紅建設知道自己病了,雖然他沒有意識到病的有多嚴重,但他知道他不能回部隊了,一旦在執行任務的時候他犯了病,那後果是不堪設想的。
不能爲部隊出力,他也就不想回去了,不想讓賴在部隊裡養病。既然他的病不影響正常生活,王桂香又不嫌棄他,他也就順了王桂香的意。
他們改了名字在慶德村住了下來,紅建設開始的時候還很正常,一年能犯三四次頭疼、兩三次昏迷也就過去了。
十一二年之後他的智力漸漸下降,也就近五六年纔到了近乎癡呆的地步。
王桂香不想再跟紅家扯上一絲一毫的關係,當然現在她不怕紅建設回部隊了,就算紅建設再正常也是甲之年了,不可能再讓他去執行任何任務了。
她只是知道紅建設的想法,紅建設在自己還正常的時候不止一次的強調,如果有一天他真的病重就任其消亡,誰也不要管他。

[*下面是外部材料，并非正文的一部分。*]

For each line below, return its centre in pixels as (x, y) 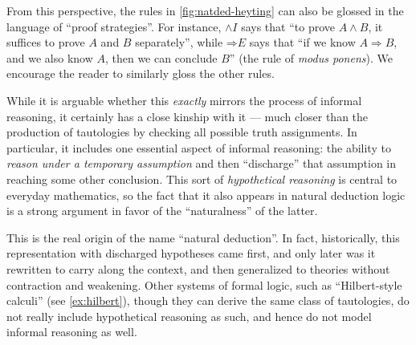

絕不能把他送回部隊,不能把他送回紅家,他是部隊的英雄,是紅家的驕傲。他寧死也不想把他的形象破壞掉,他寧願悄無聲息的死在沒人知道的角落,也不想去拖累任何人。
現在紅建軍找來了,王桂香知道裝瘋傻是混不過去的。她只好長嘆一聲,轉身從紅色的木箱裡翻出幾個泛黃了的日記本。
她沒有理會紅建軍,她拿着日記本遞向紅星。
“這是紅建設用十年時間寫下來的,他不能回部隊了,這個東西就是他心心念念要交給部隊的。孩子,這個你收着吧,當是給你的見面禮。”王桂香都沒問一句紅星的名字,看他的相貌也知道他是紅家的人,那肯定就是紅建軍的兒子了。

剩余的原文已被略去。